# Vinyl heat presses on 100% Polyester board shorts



## Mikey925 (Mar 10, 2008)

Hi,

Has anyone heat pressed vinyl to 100% Polyester board shorts? If so, did you use a certain type of vinyl or do any of the vinyls from imprintables work? ...and what temperature/seconds you used.

Thanks,
Mike


----------



## KirstWhite (May 31, 2008)

I've not transferred garment vinyl to board shorts, but tried a transfer on a 100% polyester track jacket. I was using Specialty Materials' ThermoFlex and the graphics don't really stay adhered. I tried again with Imprintables Warehouse's EcoFilm with the same results.

That being the case, I've tried to stay away from 100% polyester but if anyone out there has hints, solutions or a good product to use on polyester, I'd love to hear it!


----------



## Mikey925 (Mar 10, 2008)

wow ...no one else huh ....


----------



## Mikey925 (Mar 10, 2008)

I had success ONE TIME with a reflective gray vinyl from silkscreeningsupplies.com ....but it seems like the reflective gray from imprintables.com would not stick around the sides. I ordered more reflective gray vinylf from silkscreeningsupplies.com and NOW this will not stick! Now I ruined a perfectly brand new Board short!!!!!! Its a hit or miss with the vinyls coming in even from the same company. Does anyone know of a vinyl type that would heat press on 100% Polyester ????


----------



## JoshEllsworth (Dec 14, 2005)

Eco-film should work on a 100% polyester - track jackets as well??? Just make sure you have a firm pressure being applied. If the standard reflect isn't performing you may try the Color Reflective that has a better adhesive for tough to do applications.

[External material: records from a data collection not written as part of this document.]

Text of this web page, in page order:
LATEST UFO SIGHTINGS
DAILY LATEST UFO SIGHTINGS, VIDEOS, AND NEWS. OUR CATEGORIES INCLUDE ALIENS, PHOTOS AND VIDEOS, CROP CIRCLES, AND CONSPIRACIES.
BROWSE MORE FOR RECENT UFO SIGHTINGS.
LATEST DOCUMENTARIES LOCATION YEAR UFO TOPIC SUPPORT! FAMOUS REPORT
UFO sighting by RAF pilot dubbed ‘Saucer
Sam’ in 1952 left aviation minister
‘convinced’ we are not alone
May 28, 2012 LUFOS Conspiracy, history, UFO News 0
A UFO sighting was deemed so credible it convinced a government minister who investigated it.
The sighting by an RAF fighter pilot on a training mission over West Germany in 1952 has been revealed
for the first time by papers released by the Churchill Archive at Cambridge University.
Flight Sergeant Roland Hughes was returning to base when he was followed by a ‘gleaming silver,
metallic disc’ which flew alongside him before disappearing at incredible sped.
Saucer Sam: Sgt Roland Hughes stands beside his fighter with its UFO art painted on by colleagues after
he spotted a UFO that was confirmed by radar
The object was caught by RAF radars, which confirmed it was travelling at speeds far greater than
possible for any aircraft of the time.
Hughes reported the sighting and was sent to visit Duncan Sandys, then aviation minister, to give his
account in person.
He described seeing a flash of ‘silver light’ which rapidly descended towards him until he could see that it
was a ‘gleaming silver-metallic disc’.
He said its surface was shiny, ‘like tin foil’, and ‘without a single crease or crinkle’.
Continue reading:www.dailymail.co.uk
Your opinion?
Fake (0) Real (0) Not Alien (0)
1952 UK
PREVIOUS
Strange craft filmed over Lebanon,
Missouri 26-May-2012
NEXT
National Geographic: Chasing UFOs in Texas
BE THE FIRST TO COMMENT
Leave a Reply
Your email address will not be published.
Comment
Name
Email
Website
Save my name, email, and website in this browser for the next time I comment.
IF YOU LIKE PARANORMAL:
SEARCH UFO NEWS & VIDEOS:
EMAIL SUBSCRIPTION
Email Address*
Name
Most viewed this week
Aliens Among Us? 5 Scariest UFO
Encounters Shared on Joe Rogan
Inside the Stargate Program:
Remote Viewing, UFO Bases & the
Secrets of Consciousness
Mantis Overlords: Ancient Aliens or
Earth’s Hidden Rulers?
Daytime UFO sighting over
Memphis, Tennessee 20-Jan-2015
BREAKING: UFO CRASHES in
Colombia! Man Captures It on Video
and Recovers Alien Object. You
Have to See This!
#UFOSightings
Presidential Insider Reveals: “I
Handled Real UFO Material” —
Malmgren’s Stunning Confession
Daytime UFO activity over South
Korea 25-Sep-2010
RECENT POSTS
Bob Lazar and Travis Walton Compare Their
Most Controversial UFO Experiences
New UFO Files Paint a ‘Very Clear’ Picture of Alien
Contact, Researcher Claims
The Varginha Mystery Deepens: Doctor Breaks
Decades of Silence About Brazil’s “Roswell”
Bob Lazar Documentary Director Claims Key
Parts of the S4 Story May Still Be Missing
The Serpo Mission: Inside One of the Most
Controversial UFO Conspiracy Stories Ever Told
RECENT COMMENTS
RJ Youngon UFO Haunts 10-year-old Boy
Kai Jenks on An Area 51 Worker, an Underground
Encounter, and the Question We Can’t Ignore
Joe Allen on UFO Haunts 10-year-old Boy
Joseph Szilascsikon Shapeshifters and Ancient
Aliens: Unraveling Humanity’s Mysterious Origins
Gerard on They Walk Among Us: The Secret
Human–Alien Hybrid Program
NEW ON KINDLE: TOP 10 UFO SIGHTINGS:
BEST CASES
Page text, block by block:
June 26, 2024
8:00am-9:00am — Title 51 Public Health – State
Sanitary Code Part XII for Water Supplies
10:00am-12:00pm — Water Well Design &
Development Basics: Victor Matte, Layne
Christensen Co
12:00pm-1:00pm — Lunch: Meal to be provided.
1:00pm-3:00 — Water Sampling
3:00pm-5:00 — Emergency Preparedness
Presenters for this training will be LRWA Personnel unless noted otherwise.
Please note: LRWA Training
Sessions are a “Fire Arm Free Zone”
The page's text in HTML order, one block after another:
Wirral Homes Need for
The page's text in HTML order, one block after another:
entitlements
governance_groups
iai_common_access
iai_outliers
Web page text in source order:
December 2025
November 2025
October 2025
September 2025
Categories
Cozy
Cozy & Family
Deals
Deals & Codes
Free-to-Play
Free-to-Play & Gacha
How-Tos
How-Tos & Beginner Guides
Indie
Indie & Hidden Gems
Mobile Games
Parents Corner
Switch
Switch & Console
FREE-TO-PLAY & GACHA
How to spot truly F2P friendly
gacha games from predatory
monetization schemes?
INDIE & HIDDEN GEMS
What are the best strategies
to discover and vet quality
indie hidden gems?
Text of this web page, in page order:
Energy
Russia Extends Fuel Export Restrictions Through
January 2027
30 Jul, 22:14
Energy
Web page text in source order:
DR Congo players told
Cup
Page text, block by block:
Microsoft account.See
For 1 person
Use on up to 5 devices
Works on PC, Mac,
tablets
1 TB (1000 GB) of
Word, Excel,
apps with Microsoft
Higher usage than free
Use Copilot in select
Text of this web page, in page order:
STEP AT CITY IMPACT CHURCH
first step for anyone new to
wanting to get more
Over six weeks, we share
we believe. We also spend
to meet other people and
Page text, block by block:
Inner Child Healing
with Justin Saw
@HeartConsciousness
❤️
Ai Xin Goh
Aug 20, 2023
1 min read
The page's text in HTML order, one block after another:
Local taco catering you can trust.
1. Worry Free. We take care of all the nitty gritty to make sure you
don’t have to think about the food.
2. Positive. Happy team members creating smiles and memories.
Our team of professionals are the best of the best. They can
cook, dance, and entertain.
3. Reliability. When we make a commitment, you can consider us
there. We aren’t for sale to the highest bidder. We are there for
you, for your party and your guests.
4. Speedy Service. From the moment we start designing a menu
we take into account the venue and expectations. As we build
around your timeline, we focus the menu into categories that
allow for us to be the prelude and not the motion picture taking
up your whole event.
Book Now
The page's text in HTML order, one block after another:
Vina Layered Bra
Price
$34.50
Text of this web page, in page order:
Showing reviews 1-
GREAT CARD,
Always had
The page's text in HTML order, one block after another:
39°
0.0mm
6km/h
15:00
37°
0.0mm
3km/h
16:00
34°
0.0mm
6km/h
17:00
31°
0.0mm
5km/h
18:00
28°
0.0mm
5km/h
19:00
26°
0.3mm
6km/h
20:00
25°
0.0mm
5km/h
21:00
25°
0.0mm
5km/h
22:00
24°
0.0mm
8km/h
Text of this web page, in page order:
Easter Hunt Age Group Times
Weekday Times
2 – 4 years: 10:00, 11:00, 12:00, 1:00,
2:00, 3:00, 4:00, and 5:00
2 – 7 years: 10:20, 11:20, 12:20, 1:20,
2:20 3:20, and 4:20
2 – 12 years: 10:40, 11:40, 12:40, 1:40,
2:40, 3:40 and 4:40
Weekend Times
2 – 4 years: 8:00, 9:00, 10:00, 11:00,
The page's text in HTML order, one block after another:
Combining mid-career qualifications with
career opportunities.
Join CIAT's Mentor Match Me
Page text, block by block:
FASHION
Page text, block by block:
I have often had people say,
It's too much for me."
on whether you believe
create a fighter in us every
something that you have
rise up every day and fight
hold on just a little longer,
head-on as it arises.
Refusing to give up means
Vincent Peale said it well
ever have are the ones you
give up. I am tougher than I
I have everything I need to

I figured the Thermoflex would work as well - are the shorts coated with anything?

Are they not adhering at all or coming off when laundering?


----------



## Mikey925 (Mar 10, 2008)

JoshEllsworth said:


> Eco-film should work on a 100% polyester - track jackets as well??? Just make sure you have a firm pressure being applied. If the standard reflect isn't performing you may try the Color Reflective that has a better adhesive for tough to do applications.
> 
> I figured the Thermoflex would work as well - are the shorts coated with anything?
> 
> Are they not adhering at all or coming off when laundering?




I don't think the shorts are coated with anything. Is there a certain temperature/time/pressure for the Eco-film on the polyester or is it the same when you press 100% cotton?

Mike


----------



## JoshEllsworth (Dec 14, 2005)

305 degrees, 10-15 seconds and a firm pressure.

Make sure that your vinyl is receiving the pressure and not the waistband or the seams, drawstrings etc on your shorts.


----------



## Mikey925 (Mar 10, 2008)

JoshEllsworth said:


> 305 degrees, 10-15 seconds and a firm pressure.
> 
> Make sure that your vinyl is receiving the pressure and not the waistband or the seams, drawstrings etc on your shorts.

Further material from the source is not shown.